§ **Your assignment**:
Give the listing again character for character, but drop the images.

§ **Provided entries**:

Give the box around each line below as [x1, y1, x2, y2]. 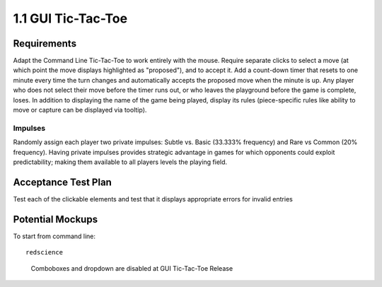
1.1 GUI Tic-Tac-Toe [13, 11, 127, 26]
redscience [25, 248, 64, 257]
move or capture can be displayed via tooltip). [13, 106, 147, 115]
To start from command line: [13, 232, 95, 240]
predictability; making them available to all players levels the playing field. [13, 158, 228, 166]
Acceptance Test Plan [13, 176, 112, 188]
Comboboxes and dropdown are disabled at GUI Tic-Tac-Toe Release [30, 264, 233, 272]
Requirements [13, 37, 77, 49]
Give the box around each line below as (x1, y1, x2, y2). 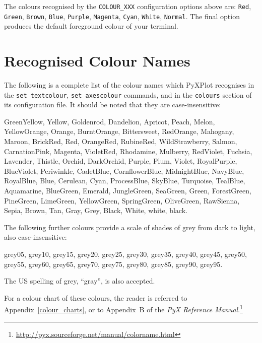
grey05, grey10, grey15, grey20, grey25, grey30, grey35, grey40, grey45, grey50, (4, 249, 247, 259)
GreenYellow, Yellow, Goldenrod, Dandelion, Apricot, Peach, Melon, (4, 116, 215, 126)
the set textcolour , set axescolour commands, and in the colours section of (4, 89, 252, 100)
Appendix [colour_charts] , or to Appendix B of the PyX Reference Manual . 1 (4, 303, 243, 315)
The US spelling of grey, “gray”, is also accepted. (4, 276, 155, 286)
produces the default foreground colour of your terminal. (4, 21, 178, 31)
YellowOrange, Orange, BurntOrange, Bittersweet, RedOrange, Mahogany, (4, 126, 234, 136)
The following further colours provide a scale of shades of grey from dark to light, (4, 222, 255, 232)
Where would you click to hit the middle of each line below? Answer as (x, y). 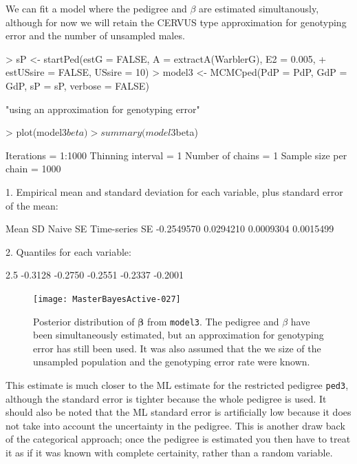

§ **Response to this exercise**:
Give the box around each line below as [x1, y1, x2, y2]. 
1.1 GUI Tic-Tac-Toe [13, 11, 127, 26]
redscience [25, 248, 64, 257]
move or capture can be displayed via tooltip). [13, 106, 147, 115]
To start from command line: [13, 232, 95, 240]
predictability; making them available to all players levels the playing field. [13, 158, 228, 166]
Acceptance Test Plan [13, 176, 112, 188]
Comboboxes and dropdown are disabled at GUI Tic-Tac-Toe Release [30, 264, 233, 272]
Requirements [13, 37, 77, 49]
Give the box around each line below as (x1, y1, x2, y2). 
grey05, grey10, grey15, grey20, grey25, grey30, grey35, grey40, grey45, grey50, (4, 249, 247, 259)
GreenYellow, Yellow, Goldenrod, Dandelion, Apricot, Peach, Melon, (4, 116, 215, 126)
the set textcolour , set axescolour commands, and in the colours section of (4, 89, 252, 100)
Appendix [colour_charts] , or to Appendix B of the PyX Reference Manual . 1 (4, 303, 243, 315)
The US spelling of grey, “gray”, is also accepted. (4, 276, 155, 286)
produces the default foreground colour of your terminal. (4, 21, 178, 31)
YellowOrange, Orange, BurntOrange, Bittersweet, RedOrange, Mahogany, (4, 126, 234, 136)
The following further colours provide a scale of shades of grey from dark to light, (4, 222, 255, 232)
Where would you click to hit the middle of each line below? Answer as (x, y). 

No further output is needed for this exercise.